Task data:

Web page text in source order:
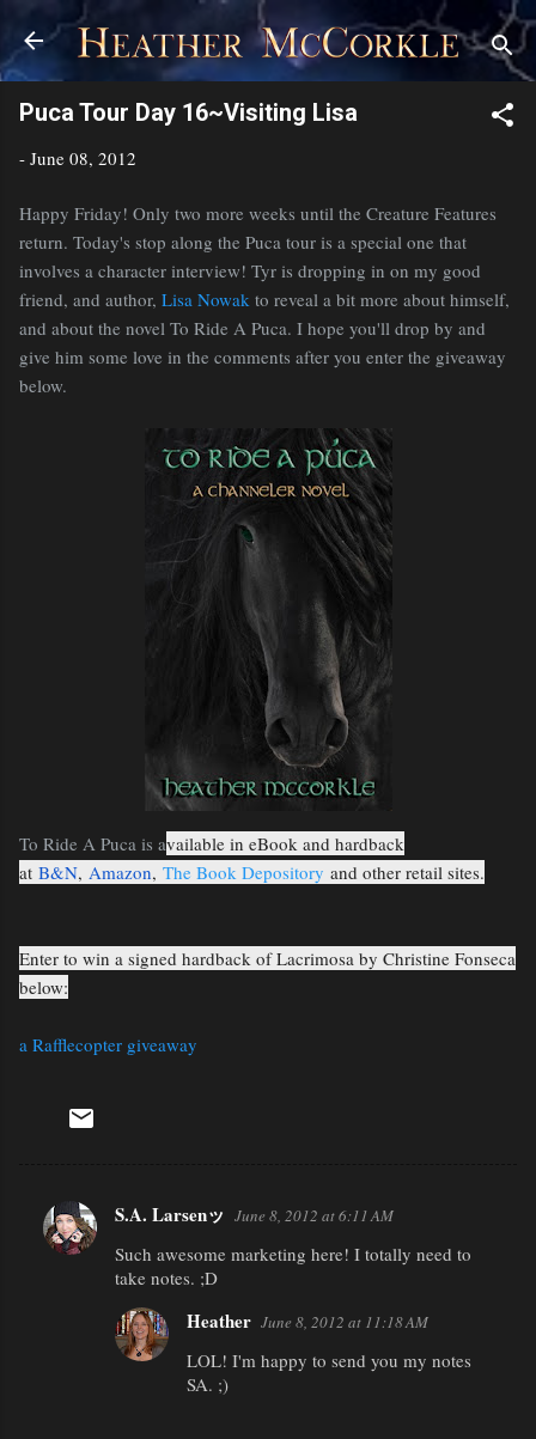
Skip to main content
Puca Tour Day 16~Visiting Lisa
- June 08, 2012
Happy Friday! Only two more weeks until the Creature Features
return. Today's stop along the Puca tour is a special one that
involves a character interview! Tyr is dropping in on my good
friend, and author, Lisa Nowak to reveal a bit more about himself,
and about the novel To Ride A Puca. I hope you'll drop by and
give him some love in the comments after you enter the giveaway
below.
To Ride A Puca is available in eBook and hardback
at B&N, Amazon, The Book Depository and other retail sites.
Enter to win a signed hardback of Lacrimosa by Christine Fonseca
below:
a Rafflecopter giveaway
C
S.A. Larsenッ June 8, 2012 at 6:11 AM
Such awesome marketing here! I totally need to
take notes. ;D
Heather June 8, 2012 at 11:18 AM
LOL! I'm happy to send you my notes
SA. ;)

Your task:
Once the line that contains "at B&N, Amazon, The" is found, please give it again exactly, along with each line that comes after it, through the last line of the entries.

Answer area:
at B&N, Amazon, The Book Depository and other retail sites.
Enter to win a signed hardback of Lacrimosa by Christine Fonseca
below:
a Rafflecopter giveaway
C
S.A. Larsenッ June 8, 2012 at 6:11 AM
Such awesome marketing here! I totally need to
take notes. ;D
Heather June 8, 2012 at 11:18 AM
LOL! I'm happy to send you my notes
SA. ;)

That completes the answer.